Au Chili, le milliardaire Piñera revient aux affaires (François-Xavier Gomez/ Libération)
Dimanche 17 décembre, les électeurs chiliens ont confié un mandat de quatre années supplémentaires au richissime Sebastián Piñera, qui a déjà gouverné le Chili entre 2010 et 2014. Sa nette victoire (54,6% des voix contre 45,4%) sur le candidat de gauche, Alejandro Guillier, accentue le virage à droite constaté en Amérique latine depuis 2015.
«Au premier tour, nous avons obtenu moins de votes qu’attendu, et au second tour plus que prévu», s’est réjoui le leader conservateur, dans une allocution prononcée, de façon surprenante, au côté de son rival, qui a promis de diriger «une opposition constructive». Sebastián Piñera, 68 ans, est l’un des hommes les plus riches du Chili, pays qui constitue depuis les années 90 un pôle de stabilité politique et de dynamisme économique dans la région. Le magazine nord-américain Forbes estime sa fortune à 2,3 milliards d’euros. Il a été propriétaire d’une chaîne de télévision, du club de football Colo Colo, et de la compagnie aérienne LAN. En arrivant au pouvoir, en 2010, il avait revendu à contrecœur, et en traînant les pieds, ces trois fleurons de son empire.
Risque de recul sur les libertés acquises
Cet hyperactif, qui assure ne dormir que cinq heures par nuit, se dit passionné d’histoire et grand lecteur. Parmi ses soutiens (et amis) figure l’Hispano-Péruvien Mario Vargas Llosa, prix Nobel de littérature. Mais Piñera est aussi célèbre pour ses gaffes. Lors de l’entre-deux-tours, il avait affirmé que nombre de cas d’enfants transgenres «se corrigent avec l’âge», soulevant un tollé. En juin, une plaisanterie sexiste avait provoqué une tempête politique. Dans un meeting, il avait lancé : «Je vous propose un petit jeu, les femmes se jettent au sol et font les mortes, et nous les hommes nous jetons sur elles et faisons les vivants.» «Plaisanter avec le viol, c’est mépriser toutes les femmes», avait riposté la présidente Michelle Bachelet. Un tel profil inquiète par le risque de recul sur les libertés acquises. La socialiste Michelle Bachelet a imposé, dans une société réputée conservatrice, une série de réformes progressistes, dont l’adoption du mariage homosexuel et une dépénalisation (certes limitée) de l’avortement, auparavant totalement interdit. Un test pour le nouveau président, qui entrera en fonction le 18 mars, sera la réforme de la loi dite Zamudio, un texte contre les discriminations. Il porte le nom officieux de Daniel Zamudio, 24 ans, dont le brutal assassinat homophobe avait commotionné la société chilienne en 2012. La loi, jugée trop timide et peu employée, doit être renforcée.
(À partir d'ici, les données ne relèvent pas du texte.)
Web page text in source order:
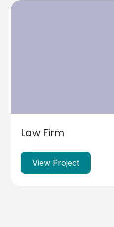
Law Firm
View Project
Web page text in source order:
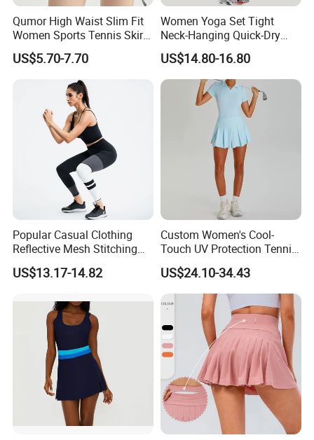
New Hot Fashion Sports Yoga Wear
Outfits
and support your business needs.
OUR CORE VALUES
* INTEGRITY · EXCELLENCE · EFFICIENCY
We believe strong partnerships are built on honest
communication, consistent quality and efficient execution.
These principles guide the way we develop products,
manage orders and support our customers.
Qumor High Waist Slim Fit
Women Sports Tennis Skirt,
Breathable High Stretch A-
Line Golf Skort with Built-in
Safety Shorts, Butt Lifting
Casual Running Athletic
US$5.70-7.70
Women Yoga Set Tight
Neck-Hanging Quick-Dry
Breathable Fitness for
Running Tennis Wear
US$14.80-16.80
Popular Casual Clothing
Reflective Mesh Stitching
Sports Wear Fitness Suit
Yoga Suit for Women or
US$13.17-14.82
Custom Women's Cool-
Touch UV Protection Tennis
& Outdoor Sportswear Set -
Quick-Dry Breathable with
Yoga Accessory
US$24.10-34.43
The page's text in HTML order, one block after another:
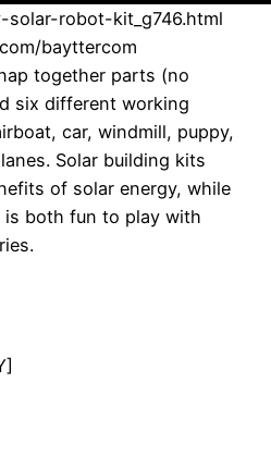
robot-kit_g746.html
bayttercom
together parts (no
six different working
car, windmill, puppy,
Solar building kits
of solar energy, while
both fun to play with
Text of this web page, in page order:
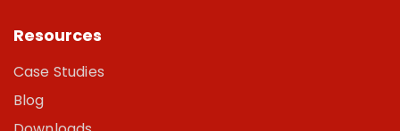
Resources
Case Studies
Blog
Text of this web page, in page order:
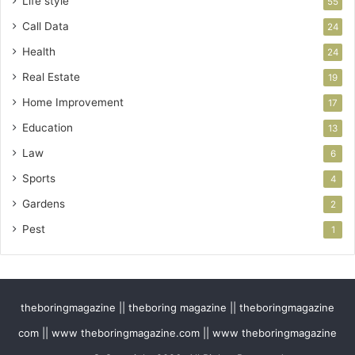
Call Data 24
Health 24
Real Estate 19
Home Improvement 17
Education 13
Law 6
Sports 4
Gardens 2
Pest 1
theboringmagazine || theboring magazine || theboringmagazine
com || www theboringmagazine.com || www theboringmagazine
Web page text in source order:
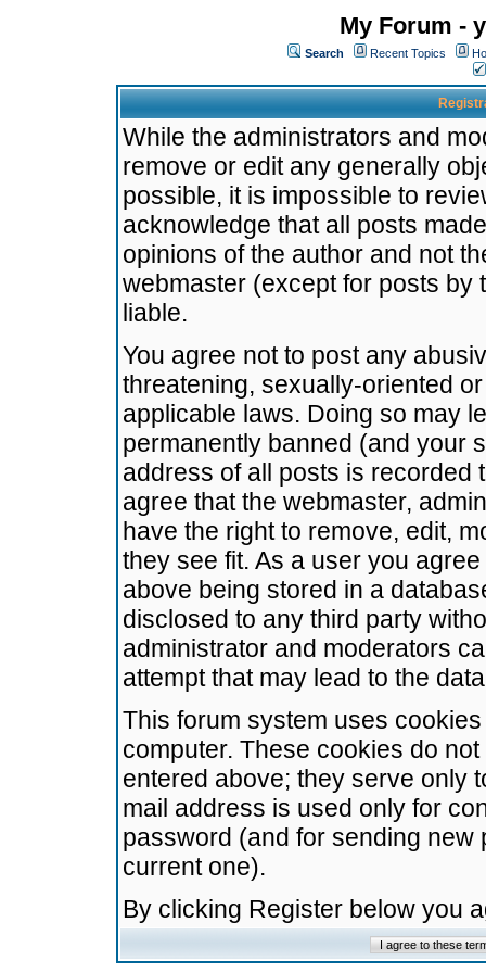
My Forum -
Search Recent Topics
While the administrators and
remove or edit any generally
possible, it is impossible to
acknowledge that all posts
opinions of the author and not
webmaster (except for posts by
liable.
You agree not to post any
threatening, sexually-oriented
applicable laws. Doing so may
permanently banned (and your
address of all posts is recorded
agree that the webmaster,
have the right to remove, edit,
they see fit. As a user you
above being stored in a
disclosed to any third party
administrator and moderators
attempt that may lead to the
This forum system uses
computer. These cookies do
entered above; they serve only
mail address is used only for
password (and for sending
current one).
By clicking Register below you
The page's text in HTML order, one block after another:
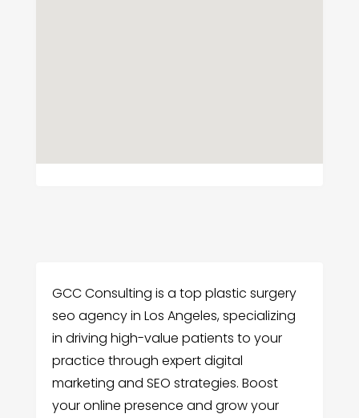
GCC Consulting is a top plastic surgery
seo agency in Los Angeles, specializing
in driving high-value patients to your
practice through expert digital
marketing and SEO strategies. Boost
your online presence and grow your
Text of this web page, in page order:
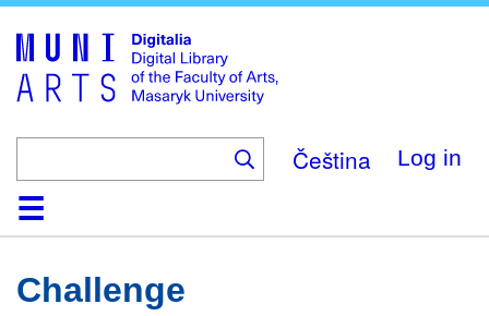
main
content
Čeština Log in
HomeCollections
Browse
Search
About
HelpContactDigitalia
Challenge
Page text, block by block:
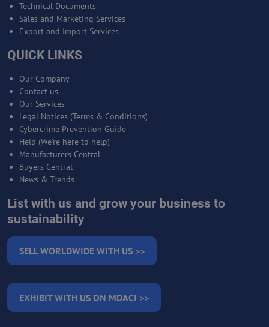
Technical Documents
Sales and Marketing Services
Export and Import Services
QUICK LINKS
Our Company
Contact us
Our Services
Legal Notices (Terms & Conditions)
Cybercrime Prevention Guide
Help (We're here to help)
Manufacturers Central
Buyers Central
News & Trends
List with us and grow your business to
sustainability
SELL WORLDWIDE WITH US >>
EXHIBIT WITH US ON MDACI >>
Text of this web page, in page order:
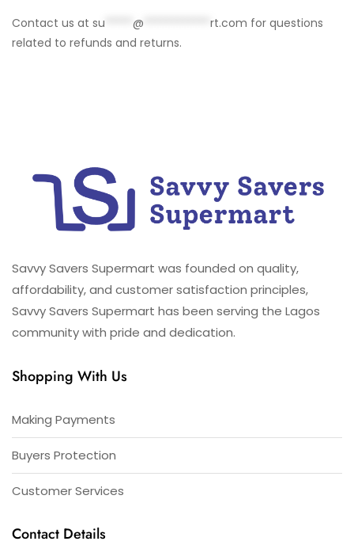
Contact us at su @ rt.com for questions
related to refunds and returns.
Savvy Savers Supermart was founded on quality,
affordability, and customer satisfaction principles,
Savvy Savers Supermart has been serving the Lagos
community with pride and dedication.
Shopping With Us
Making Payments
Buyers Protection
Customer Services
Contact Details

Émergence d’une force de gauche alternative
D’autres réformes sont en discussion, comme celle des retraites, très inégalitaires, ou encore la gratuité de l’éducation, éternel écueil sur lequel ont buté tous les gouvernements depuis le retour de la démocratie. Avec des universités parmi les plus chères d’Amérique latine, les revendications des étudiants ont rythmé la vie politique du pays, et le mouvement a fait émerger une force politique représentée lors de la présidentielle par Beatriz Sánchez, candidate de la coalition de gauche alternative Frente Amplio («Front large»). Son score à plus de 20% a été le fait majeur du premier tour de l’élection.
Le vainqueur de dimanche n’aura cependant pas de majorité au Parlement. Les législatives, organisées lors du premier tour et pour la première fois à la proportionnelle, ont laissé un paysage fragmenté dans les deux chambres. Le futur locataire du palais de La Moneda aura besoin de nouer des alliances avec les autres forces politiques. Le successeur de Michelle Bachelet aura en revanche l’économie avec lui. Après quatre années de croissance ralentie à 1,8% en moyenne, le PIB grimpera de 2,8% en 2018, selon la Cepal, commission économique de l’ONU pour l’Amérique latine.
Cette victoire marque la fin d’un cycle pour une grande partie de la gauche latino-américaine: l’Argentine avec Mauricio Macri, le Brésil avec Michel Temer, le Pérou avec Pedro Pablo Kuczynski, ont désormais des présidents conservateurs.